PETALING JAYA: Analysts are mixed on the performance of telecommunications companies (telcos) for the second half of the year (2H26), with some being positive on the sector with a preference for the mobile number operators (MNOs), while others are “neutral”.
MBSB Research in a report to clients noted that MNOs like CelcomDigi Bhd
and Maxis Bhd
are seeing sustained service revenue performance.
“Contribution from postpaid and prepaid segments are supported by more rational competition between the two, with potential price war risk from UMobile.”
However, the risk would be manageable, premised on the strong 4G proposition, it said, adding that CelcomDigi boasts the widest 4G availability and geographic reach, while Maxis provides the most reliable and consistent 4G speeds, especially in urban centres like Klang Valley.
An analyst concurred and told StarBiz that MNOs are the best positioned within the segment, riding on consistent demand.
Meanwhile, MBSB Research also anticipates no let-up from Telekom Malaysia Bhd
’s (TM) Unifi segment.
Taking the cue from the recent first-quarter 2026 results, it said enterprise segments remain an important pillar of revenue growth.
For Maxis, the group saw higher subscription in Internet of things and other fixed network solutions while the higher momentum for CelcomDigi was supported by Internet of Things, cloud and cybersecurity services as well as a low base effect.
TM’s business-to-business segment saw a marginal 0.4% revenue expansion as the group maintained its leadership in the government segment as well as shift in focus for the enterprise segment on recurring and higher-value new core, it added.
MBSB Research is expecting capital spending on infrastructure to persist to deliver superior network performance and noted that TM’s capital expenditure will be on the fixed-line and national fibre infrastructure provider while the MNOs will focus its attention on the mobile network infrastructure.
On the operational aspect, telcos are striving to maintain a favourable cost structure to boost profitability.
It noted that CelcomDigi is going through a structural cost and operating expenditure transformation that will lead to savings of RM450mil while Maxis has also shown continuous operational efficiencies since 2023 in tandem with management and operational reboot.

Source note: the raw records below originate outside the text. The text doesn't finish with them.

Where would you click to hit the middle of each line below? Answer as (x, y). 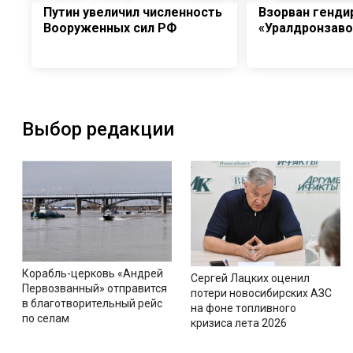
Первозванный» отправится (95, 289)
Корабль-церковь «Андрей (93, 274)
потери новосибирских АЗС (261, 294)
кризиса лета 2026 (238, 323)
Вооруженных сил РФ (110, 28)
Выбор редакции (98, 129)
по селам (46, 319)
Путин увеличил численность (133, 12)
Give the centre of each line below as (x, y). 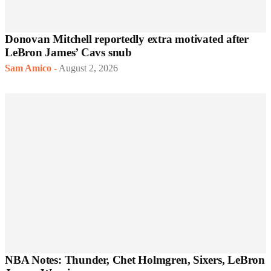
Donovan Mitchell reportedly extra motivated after (127, 39)
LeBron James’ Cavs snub (68, 52)
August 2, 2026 (88, 68)
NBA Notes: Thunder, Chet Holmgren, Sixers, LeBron (135, 260)
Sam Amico (28, 68)
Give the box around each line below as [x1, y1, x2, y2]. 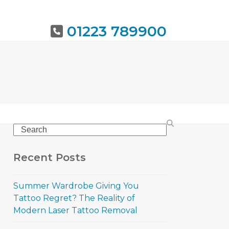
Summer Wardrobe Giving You [13, 181, 139, 191]
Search [13, 124, 41, 134]
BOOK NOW [116, 70, 167, 79]
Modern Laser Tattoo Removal [13, 205, 138, 215]
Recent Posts [13, 151, 86, 164]
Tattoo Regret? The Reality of [13, 193, 135, 203]
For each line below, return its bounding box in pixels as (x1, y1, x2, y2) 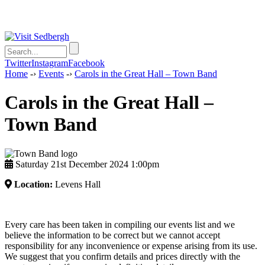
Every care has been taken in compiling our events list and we (5, 219, 235, 230)
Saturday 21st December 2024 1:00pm (13, 159, 159, 169)
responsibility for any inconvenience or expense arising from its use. (5, 240, 257, 251)
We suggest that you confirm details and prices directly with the (5, 251, 240, 261)
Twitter (5, 58, 31, 68)
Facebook (68, 58, 105, 68)
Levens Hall (53, 179, 101, 189)
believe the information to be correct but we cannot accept (5, 230, 220, 240)
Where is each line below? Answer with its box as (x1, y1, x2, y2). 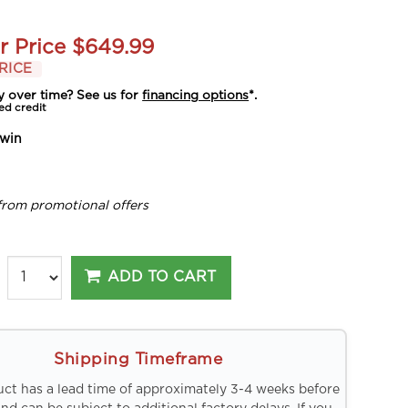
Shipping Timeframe (54, 351, 223, 368)
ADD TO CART (107, 270, 217, 285)
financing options (142, 88, 250, 102)
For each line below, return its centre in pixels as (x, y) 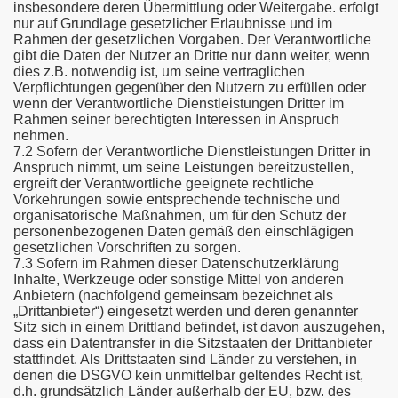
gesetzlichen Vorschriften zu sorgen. (127, 247)
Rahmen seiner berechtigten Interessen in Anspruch (176, 119)
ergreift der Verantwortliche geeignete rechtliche (163, 183)
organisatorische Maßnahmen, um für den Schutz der (180, 215)
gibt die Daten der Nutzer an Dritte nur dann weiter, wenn (191, 56)
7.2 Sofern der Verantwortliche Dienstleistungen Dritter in (192, 151)
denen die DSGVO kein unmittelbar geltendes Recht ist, (188, 375)
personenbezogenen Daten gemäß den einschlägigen (183, 231)
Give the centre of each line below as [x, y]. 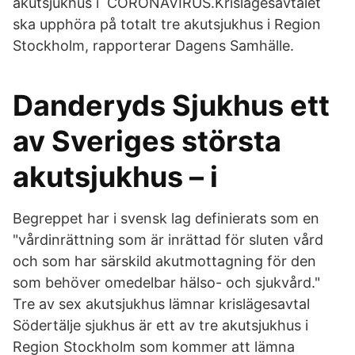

TM’s cost to revenue meanwhile has been stable at slightly above 80%.
Maybank Investment Bank Research (Maybank IB), meanwhile, remains “neutral” on the sector, with respective prospects of telcos partly priced-in following year-to-date share price performances.
It said in its report that heading into 2H26, it sees potential downside risks to mobile telcos’ earnings with both CelcomDigi and Maxis guiding for possible equity-accounting of Digital Nasional Bhd (DNB) losses from 2H26.
Depending on the speed of revenue step-up (5G access fees) and cost optimisation, DNB’s losses could remain sizeable, thus posing potential downside risk to earnings of CelcomDigi, Maxis and YTL Power International Bhd
.
Maybank IB said with UMobile’s 5G network up and running, it does not rule out a potential increase in competitive intensity as it seeks to increase its network utilisation. TM could potentially begin to transition into UMobile’s 5G network in 2H26, it added.